As estatísticas corroboram a visão de Jacqueline e Morenna. Segundo estimativa da Pesquisa Nacional por Amostra de Domicílios (Pnad) 2021/IBGE, elas são 32% da população capixaba e representam 64% das mulheres no estado. Entretanto, são minoria no mercado de trabalho formal. Enquanto a taxa de desemprego geral é de 12,7% e das mulheres brancas é de 10,3%, 19,8% das mulheres negras amargam a falta de trabalho.

Educação e oportunidades

Morenna destaca que a falta de oportunidades está, muitas vezes, ligada à dificuldade de acesso à educação. “É preciso haver uma reeducação da população em relação a contratar mulheres negras. Mas além disso, é preciso também oferecer cursos profissionalizantes que vão ajudar a mulher negra a se sustentar e encerrar processos de violência por conta da falta de liberdade econômica. A mulher negra independente é forte. A mulher negra acaba sendo forjada a ser forte.”

Parte do problema, de fato, tem sua raiz no acesso à educação. A Pnad dá conta de que a população capixaba tem 8,2 anos de estudo em média. Mulheres brancas, 9,2 anos. As negras, apenas 7,9.

O problema não termina ao ter um trabalho. A mulher negra também ganha menos. Mulheres brancas recebem em média R$ 2.358 no estado. As negras, R$ 1.521. Se a disparidade entre mulheres é grande, maior ainda é a diferença entre gêneros. A média salarial dos homens no Espírito Santo é de R$ 2.527. Os dados, de 2019, são do Observatório MulherES, criado pelo Instituto Jones Santos Neves.

Ainda que o machismo seja colocado de lado, a disparidade entre mulheres brancas e negras impressiona. Segundo informações do Observatório MulherES, em 2021, das 1.086 mulheres capixabas que ocupavam cargos de liderança no serviço público estadual, apenas 40 eram negras.

Duplo preconceito

A sambista Monique Rocha destaca que, no cenário musical do gênero, o machismo é mais proeminente do que o racismo, mas os dois ainda coexistem. “Ser mulher negra no samba é natural porque o samba é negro.
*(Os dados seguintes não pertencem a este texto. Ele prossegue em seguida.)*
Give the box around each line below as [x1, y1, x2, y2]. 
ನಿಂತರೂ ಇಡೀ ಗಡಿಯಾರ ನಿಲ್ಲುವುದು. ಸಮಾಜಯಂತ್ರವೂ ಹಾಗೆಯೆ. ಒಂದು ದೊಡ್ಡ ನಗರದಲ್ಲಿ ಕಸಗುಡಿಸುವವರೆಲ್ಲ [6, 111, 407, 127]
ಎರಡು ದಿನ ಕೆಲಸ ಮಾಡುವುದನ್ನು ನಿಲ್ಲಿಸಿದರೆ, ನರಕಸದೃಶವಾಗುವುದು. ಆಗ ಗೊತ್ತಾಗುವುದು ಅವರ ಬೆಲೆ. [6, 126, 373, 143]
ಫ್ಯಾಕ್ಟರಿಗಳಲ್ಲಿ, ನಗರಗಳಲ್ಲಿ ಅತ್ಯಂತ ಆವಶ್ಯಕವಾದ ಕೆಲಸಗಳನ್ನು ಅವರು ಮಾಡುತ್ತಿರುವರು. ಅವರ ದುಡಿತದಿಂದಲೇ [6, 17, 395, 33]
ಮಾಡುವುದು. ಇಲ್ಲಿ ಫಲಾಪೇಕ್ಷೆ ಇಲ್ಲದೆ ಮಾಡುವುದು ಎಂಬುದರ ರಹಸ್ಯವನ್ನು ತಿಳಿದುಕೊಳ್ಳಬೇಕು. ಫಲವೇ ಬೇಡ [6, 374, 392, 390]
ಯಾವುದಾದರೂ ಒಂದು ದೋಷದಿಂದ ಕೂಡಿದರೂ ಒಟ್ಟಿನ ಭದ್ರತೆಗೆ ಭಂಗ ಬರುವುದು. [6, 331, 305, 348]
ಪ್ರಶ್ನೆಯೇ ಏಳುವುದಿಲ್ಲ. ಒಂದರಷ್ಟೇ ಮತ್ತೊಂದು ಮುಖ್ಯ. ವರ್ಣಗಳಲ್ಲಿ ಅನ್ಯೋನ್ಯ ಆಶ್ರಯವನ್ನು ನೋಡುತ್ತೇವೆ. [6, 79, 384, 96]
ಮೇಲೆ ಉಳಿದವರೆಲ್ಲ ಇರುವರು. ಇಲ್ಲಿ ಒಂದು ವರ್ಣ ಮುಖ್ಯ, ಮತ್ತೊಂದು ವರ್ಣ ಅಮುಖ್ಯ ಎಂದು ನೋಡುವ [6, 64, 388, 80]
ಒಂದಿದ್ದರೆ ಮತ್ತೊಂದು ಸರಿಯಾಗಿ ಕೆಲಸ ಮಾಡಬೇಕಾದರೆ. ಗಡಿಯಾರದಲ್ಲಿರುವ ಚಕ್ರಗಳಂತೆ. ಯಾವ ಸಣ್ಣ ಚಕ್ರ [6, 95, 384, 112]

O cenário musical capixaba como um todo é machista. Isso não deveria acontecer, já que muitos momentos históricos do samba foram protagonizados por mulheres. Na década de 70, Clara Nunes foi a primeira artista de samba a vender mais de 100 mil cópias de discos. Colegas cantoras, instrumentistas, compositoras sentem o mesmo.”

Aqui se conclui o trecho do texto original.